Not Currently In Auction

Latest Sale Price

March 3, 2024 - $47



95Wine Enthusiast

From a domaine located in Gigondas, this is a profound Châteauneuf-du-Pape. Yes, there's some toasty oak on the nose, but underneath is a big, sturdy core of dark cherries, bay leaf and garrigue.

92The Wine Advocate

...notes of black raspberry, toasted spice, licorice, leather and pepper, this beauty hits the palate with medium to full-bodied richness, loads of sweet fruit and ripe, rounded tannin that emerges on the finish.

91Wine Spectator

Ripe, with a leathery edge to the core of plum, blackberry and cherry paste flavors, while sage and bay leaf accents underscore the finish. Offers a tarry echo, with fresh acidity underneath.

91Vinous / IWC

Deeply pitched aromas of cherry compote, cassis and flowere are lifted by a bright mineral nuance and a hint of peppery spices. At once rich and energetic on the palate, offering bitter cherry and dark berry flavors and an exotic hint of five-spice powder. Clings with very good tenacity and focus on the smoke-accented finish, which features sweet dark fruit and floral character and supple tannins.

16.5Jancis Robinson

Round and juicy. Much more polished and less intense than many. Muscular. Cool finish.

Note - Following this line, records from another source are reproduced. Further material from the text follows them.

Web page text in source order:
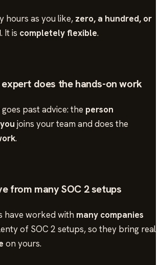
hours as you like, zero, a hundred, or
. It is completely flexible.
expert does the hands-on work
past advice: the person
joins your team and does the
.
from many SOC 2 setups
have worked with many companies
of SOC 2 setups, so they bring real
on yours.
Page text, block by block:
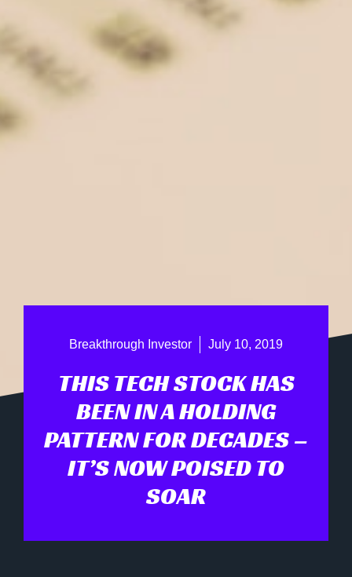
Breakthrough Investor July 10, 2019
THIS TECH STOCK HAS
BEEN IN A HOLDING
PATTERN FOR DECADES –
IT’S NOW POISED TO
SOAR
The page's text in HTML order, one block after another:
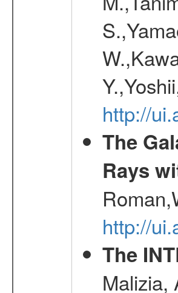
http://
The
Rays
http://
The
Malizia,
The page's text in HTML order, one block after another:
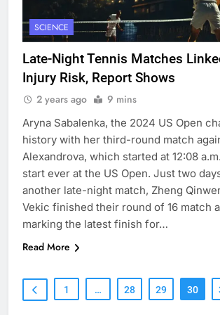
SCIENCE
Late-Night Tennis Matches
Injury Risk, Report Shows
2 years ago 9 mins
Aryna Sabalenka, the 2024 US Open
history with her third-round match
Alexandrova, which started at 12:08
start ever at the US Open. Just two
another late-night match, Zheng
Vekic finished their round of 16 match
marking the latest finish for…
Read More
1 … 28 29 30
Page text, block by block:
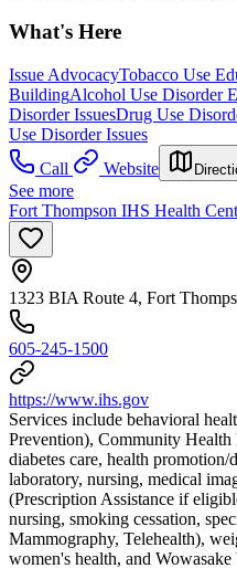
What's Here
Issue AdvocacyTobacco Use
BuildingAlcohol Use Disorder
Disorder IssuesDrug Use
Use Disorder Issues
Call
Website
See more
Fort Thompson IHS Health
1323 BIA Route 4, Fort
605-245-1500
https://www.ihs.gov
Services include behavioral
Prevention), Community Health
diabetes care, health
laboratory, nursing, medical
(Prescription Assistance if
nursing, smoking cessation,
Mammography, Telehealth),
women's health, and Wowasake
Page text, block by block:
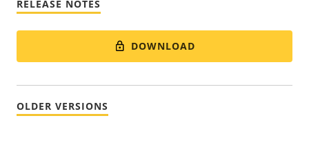
RELEASE NOTES
DOWNLOAD
OLDER VERSIONS
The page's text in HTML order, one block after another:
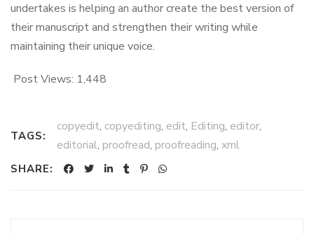
undertakes is helping an author create the best version of
their manuscript and strengthen their writing while
maintaining their unique voice.
Post Views: 1,448
TAGS:
copyedit, copyediting, edit, Editing, editor,
editorial, proofread, proofreading, xml
SHARE:
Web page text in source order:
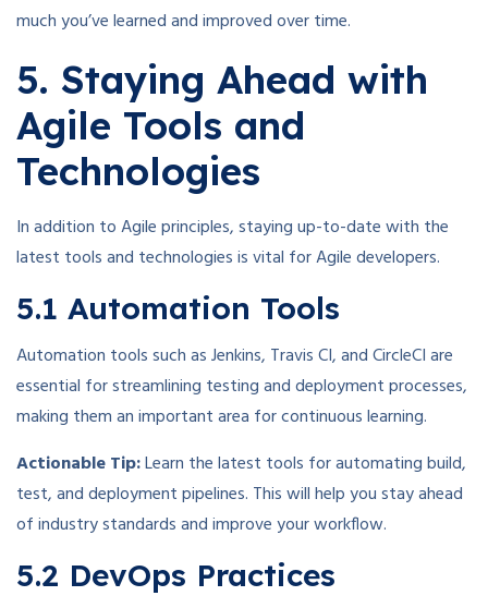
much you’ve learned and improved over time.
5. Staying Ahead with
Agile Tools and
Technologies
In addition to Agile principles, staying up-to-date with the
latest tools and technologies is vital for Agile developers.
5.1 Automation Tools
Automation tools such as Jenkins, Travis CI, and CircleCI are
essential for streamlining testing and deployment processes,
making them an important area for continuous learning.
Actionable Tip:Learn the latest tools for automating build,
test, and deployment pipelines. This will help you stay ahead
of industry standards and improve your workflow.
5.2 DevOps Practices
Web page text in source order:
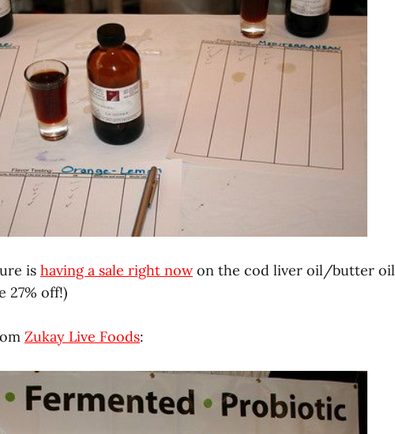
is having a sale right nowon the cod liver oil/butter oil
27% off!)
Zukay Live Foods:
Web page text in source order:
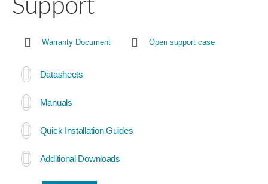
Support
Warranty Document Open support case
Datasheets
Manuals
Quick Installation Guides
Additional Downloads
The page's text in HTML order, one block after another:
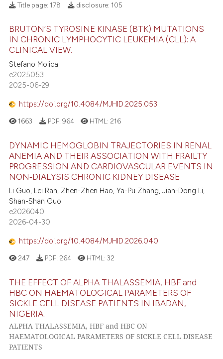
Title page: 178 disclosure: 105
BRUTON’S TYROSINE KINASE (BTK) MUTATIONS
IN CHRONIC LYMPHOCYTIC LEUKEMIA (CLL): A
CLINICAL VIEW.
Stefano Molica
e2025053
2025-06-29
https://doi.org/10.4084/MJHID.2025.053
1663 PDF: 964 HTML: 216
DYNAMIC HEMOGLOBIN TRAJECTORIES IN RENAL
ANEMIA AND THEIR ASSOCIATION WITH FRAILTY
PROGRESSION AND CARDIOVASCULAR EVENTS IN
NON‑DIALYSIS CHRONIC KIDNEY DISEASE
Li Guo, Lei Ran, Zhen-Zhen Hao, Ya-Pu Zhang, Jian-Dong Li,
Shan-Shan Guo
e2026040
2026-04-30
https://doi.org/10.4084/MJHID.2026.040
247 PDF: 264 HTML:32
THE EFFECT OF ALPHA THALASSEMIA, HBF and
HBC ON HAEMATOLOGICAL PARAMETERS OF
SICKLE CELL DISEASE PATIENTS IN IBADAN,
NIGERIA.
ALPHA THALASSEMIA, HBF and HBC ON
HAEMATOLOGICAL PARAMETERS OF SICKLE CELL DISEASE
PATIENTS
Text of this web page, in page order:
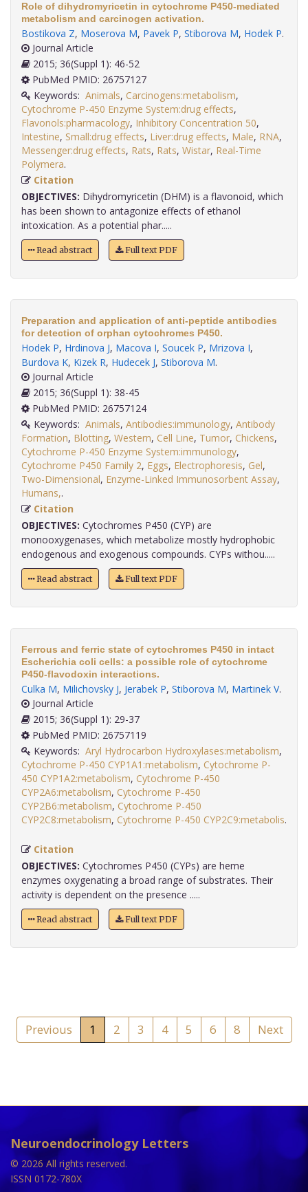
Role of dihydromyricetin in cytochrome P450-mediated
metabolism and carcinogen activation.
Bostikova Z, Moserova M, Pavek P, Stiborova M, Hodek P.
Journal Article
2015; 36(Suppl 1): 46-52
PubMed PMID: 26757127
Keywords: Animals, Carcinogens:metabolism,
Cytochrome P-450 Enzyme System:drug effects,
Flavonols:pharmacology, Inhibitory Concentration 50,
Intestine, Small:drug effects, Liver:drug effects, Male, RNA,
Messenger:drug effects, Rats, Rats, Wistar, Real-Time
Polymera
Citation
OBJECTIVES: Dihydromyricetin (DHM) is a flavonoid, which
has been shown to antagonize effects of ethanol
intoxication. As a potential phar.....
Read abstract Full text PDF
Preparation and application of anti-peptide antibodies
for detection of orphan cytochromes P450.
Hodek P, Hrdinova J, Macova I, Soucek P, Mrizova I,
Burdova K, Kizek R, Hudecek J, Stiborova M.
Journal Article
2015; 36(Suppl 1): 38-45
PubMed PMID: 26757124
Keywords: Animals, Antibodies:immunology, Antibody
Formation, Blotting, Western, Cell Line, Tumor, Chickens,
Cytochrome P-450 Enzyme System:immunology,
Cytochrome P450 Family 2, Eggs, Electrophoresis, Gel,
Two-Dimensional, Enzyme-Linked Immunosorbent Assay,
Humans,
Citation
OBJECTIVES: Cytochromes P450 (CYP) are
monooxygenases, which metabolize mostly hydrophobic
endogenous and exogenous compounds. CYPs withou.....
Read abstract Full text PDF
Ferrous and ferric state of cytochromes P450 in intact
Escherichia coli cells: a possible role of cytochrome
P450-flavodoxin interactions.
Culka M, Milichovsky J, Jerabek P, Stiborova M, Martinek V.
Journal Article
2015; 36(Suppl 1): 29-37
PubMed PMID: 26757119
Keywords: Aryl Hydrocarbon Hydroxylases:metabolism,
Cytochrome P-450 CYP1A1:metabolism, Cytochrome P-
450 CYP1A2:metabolism, Cytochrome P-450
CYP2A6:metabolism, Cytochrome P-450
CYP2B6:metabolism, Cytochrome P-450
CYP2C8:metabolism, Cytochrome P-450 CYP2C9:metabolis.
Citation
OBJECTIVES: Cytochromes P450 (CYPs) are heme
enzymes oxygenating a broad range of substrates. Their
activity is dependent on the presence .....
Read abstract Full text PDF
Previous 1 2 3 4 5 6 8 Next
Neuroendocrinology Letters
© 2026 All rights reserved.
ISSN 0172-780X
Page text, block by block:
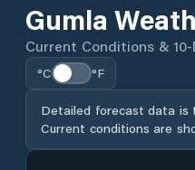
Gumla
Current Conditions &
°C °F
Detailed forecast data is
Current conditions are
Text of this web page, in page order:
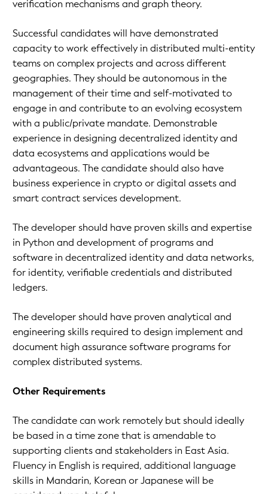
verification mechanisms and graph theory.
Successful candidates will have demonstrated
capacity to work effectively in distributed multi-entity
teams on complex projects and across different
geographies. They should be autonomous in the
management of their time and self-motivated to
engage in and contribute to an evolving ecosystem
with a public/private mandate. Demonstrable
experience in designing decentralized identity and
data ecosystems and applications would be
advantageous. The candidate should also have
business experience in crypto or digital assets and
smart contract services development.
The developer should have proven skills and expertise
in Python and development of programs and
software in decentralized identity and data networks,
for identity, verifiable credentials and distributed
ledgers.
The developer should have proven analytical and
engineering skills required to design implement and
document high assurance software programs for
complex distributed systems.
Other Requirements
The candidate can work remotely but should ideally
be based in a time zone that is amendable to
supporting clients and stakeholders in East Asia.
Fluency in English is required, additional language
skills in Mandarin, Korean or Japanese will be
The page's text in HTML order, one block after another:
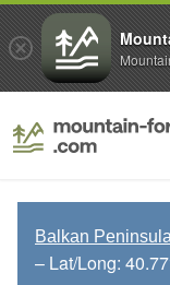
Balkan Peninsula
– Lat/Long:
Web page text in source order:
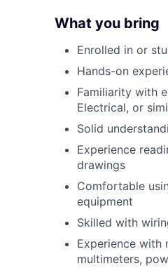
What you bring
Enrolled in or
Hands-on
Familiarity with
Electrical, or
Solid
Experience
drawings
Comfortable
equipment
Skilled with
Experience with
multimeters,
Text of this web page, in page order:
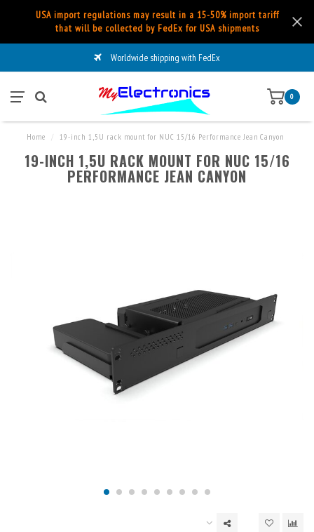
USA import regulations may result in a 15-50% import tariff
that will be collected by FedEx for USA shipments
Worldwide shipping with FedEx
0
Home 19-inch 1,5U rack mount for NUC 15/16 Performance Jean Canyon
19-INCH 1,5U RACK MOUNT FOR NUC 15/16
PERFORMANCE JEAN CANYON
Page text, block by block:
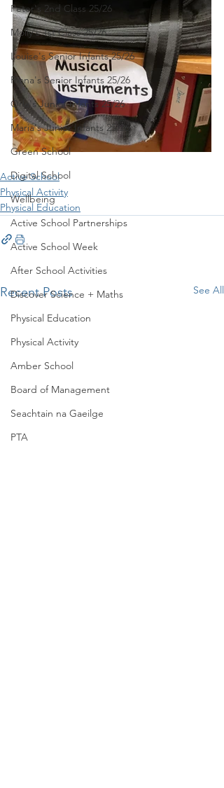
Peter's 2nd Class 25/26
Molly's 1st Class 25/26
Louise's Senior Infants 25/26
Ríona's Senior Infants 25/26
Orla's Junior Infants 25/26
Maria's Junior Infants 25/26
Green School
Digital School
Wellbeing
Active School Partnerships
Active School Week
After School Activities
Discover Science + Maths
Physical Education
Physical Activity
Amber School
Board of Management
Seachtain na Gaeilge
PTA
Active School
Physical Activity
Physical Education
Recent Posts See All

France, Rhône Valley, Southern Rhône, Châteauneuf-du-Pape

Châteauneuf-du-Pape, the appellation, is a large area of nearly 8,000 vineyard acres centered around the picturesque town of Chateauneuf-du-Pape. Located in southeastern France just north of the Avignon hills, the name of the appellation means “new castle of the pope” and it is a reference to the 14th century, when the Popes of Avignon built summer homes in the Southern Rhone Valley. Today the appellation is one of the most renowned in France and its terroir is known for layers of small pebbles, called “galets.” The stones in the soil are thought to help store heat and keep the soil warm, which helps ripen the grapes. The stones also help keep the soil from drying out in hot summer months. In 1923 Châteauneuf-du-Pape was a leader in establishing the idea that AOC wines in France should be made only with specified grapes, and the appellation allowed 13 grape varieties to be used. Since then the rules have been slightly modified to include several more allowable grapes. Red and white wines are produced, though in practice about 97% of all Châteauneuf –du-Papes are reds made with a blend of Grenache Noir, Cinsault, Counoise, Mourvedre, Muscardine, Syrah and Vaccarese. The red wines of this appellation are prized for being big, rich, spicy and full-bodied. White wines of the appellation are made with Grenache Blanc, Clairette, Bourboulenc, Roussanne, Picpoul and Picardin. Whites are floral, fruity and relatively full-bodied.